Here were two journeyor metaologers at the same time, neither one tucked away preparing for petition and examinations or a new assignment. It didn’t make sense, and Wynn turned her eyes on Premin Hawes.

Frideswida Hawes was late middle–aged, judging by her short-cropped hair, which was as fully grayed as dull silver. But her narrow features were smooth, from her cold hazel eyes down to the clean, tapered jaw that ended in a slightly pointed chin. Her expression rarely betrayed mood or thought, only calculating awareness.

Right now, Wynn definitely thought Premin Hawes looked ... tense.

She pushed all of this aside. She needed to get her friends out of the courtyard to someplace where they could speak alone. And then she’d have to face whatever Sykion wanted from her.

“Premin,” Wynn began, as deferentially as she could. “These are friends of mine from the Farlands. They don’t know our ways or—”

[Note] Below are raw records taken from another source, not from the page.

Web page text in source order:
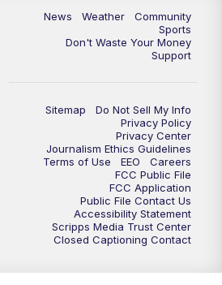
MTN 10:00 News - Replay
News Weather
Community
Sports
Don't Waste Your Money
Support
Sitemap
Do Not Sell My Info
Privacy Policy
Privacy Center
Journalism Ethics Guidelines
Terms of Use
EEO
Careers
FCC Public File
FCC Application
Public File Contact Us
Accessibility Statement
Scripps Media Trust Center
Closed Captioning Contact

“Go to your room immediately,” Sykion cut in, and she turned to Leesil, though her words were still for Wynn. “Tell them to leave. Now.”

Wynn’s mouth fell open.

“Then Wynn leaves with us,” Magiere said, her voice barely shy of a growl.

At that, Leesil’s head swiveled toward Magiere with worry plain on his face.

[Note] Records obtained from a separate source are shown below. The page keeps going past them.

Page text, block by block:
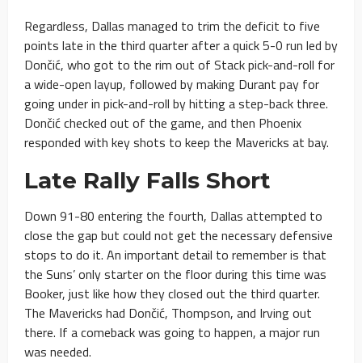
Regardless, Dallas managed to trim the deficit to five
points late in the third quarter after a quick 5-0 run led by
Dončić, who got to the rim out of Stack pick-and-roll for
a wide-open layup, followed by making Durant pay for
going under in pick-and-roll by hitting a step-back three.
Dončić checked out of the game, and then Phoenix
responded with key shots to keep the Mavericks at bay.
Late Rally Falls Short
Down 91-80 entering the fourth, Dallas attempted to
close the gap but could not get the necessary defensive
stops to do it. An important detail to remember is that
the Suns’ only starter on the floor during this time was
Booker, just like how they closed out the third quarter.
The Mavericks had Dončić, Thompson, and Irving out
there. If a comeback was going to happen, a major run
was needed.
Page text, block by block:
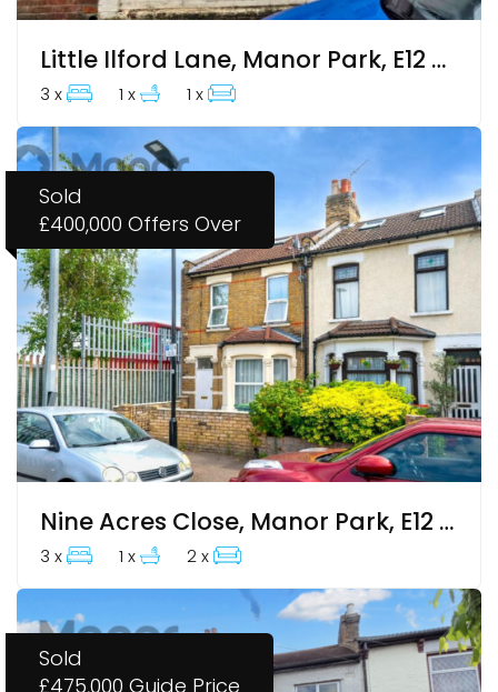
Little Ilford Lane, Manor Park, E12 5PW
3 x 1 x 1 x
Sold
£400,000 Offers Over
Nine Acres Close, Manor Park, E12 6AU
3 x 1 x 2 x
Sold
£475,000 Guide Price

Magiere’s foreign accent was heavy, but her Numanese was good enough to catch all five sages’ attention.

“Out!” High-Tower barked at her, taking a pounding step and pointing toward the gatehouse tunnel. “You do not tell us how things will be!”

And the realization hit Wynn that Sykion and High-Tower must know exactly who these visitors were. Wynn had written extensively of Magiere, Leesil, and Chap in her journals, which Sykion and High-Tower had once taken from her. This was all escalating too quickly, and by Magiere’s reaction, it was going to turn ugly.

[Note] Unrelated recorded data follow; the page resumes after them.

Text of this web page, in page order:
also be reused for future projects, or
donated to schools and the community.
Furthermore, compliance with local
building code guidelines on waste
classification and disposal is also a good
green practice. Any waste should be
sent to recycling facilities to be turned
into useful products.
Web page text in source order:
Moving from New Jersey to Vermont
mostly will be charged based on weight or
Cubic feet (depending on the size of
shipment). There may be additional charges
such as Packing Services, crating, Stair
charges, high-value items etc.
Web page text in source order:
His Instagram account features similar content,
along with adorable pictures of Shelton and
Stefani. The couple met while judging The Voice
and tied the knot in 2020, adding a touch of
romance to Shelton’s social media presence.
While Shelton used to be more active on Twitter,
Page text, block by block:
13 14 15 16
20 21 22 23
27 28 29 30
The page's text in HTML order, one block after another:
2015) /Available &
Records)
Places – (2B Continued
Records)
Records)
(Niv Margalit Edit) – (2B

Sykion dropped a slender hand to her side and snapped her narrow fingers, and Dorian quick-stepped straight toward Wynn.

Shade growled at him, but he ignored the dog. The instant the journeyor raised a hand toward Wynn’s shoulder, Shade clacked her teeth at him. Still, Dorian’s hand came down on Wynn’s shoulder.

Chap lunged three quick steps, baring his teeth.

Magiere gripped her falchion’s hilt. “Get your hand off her!”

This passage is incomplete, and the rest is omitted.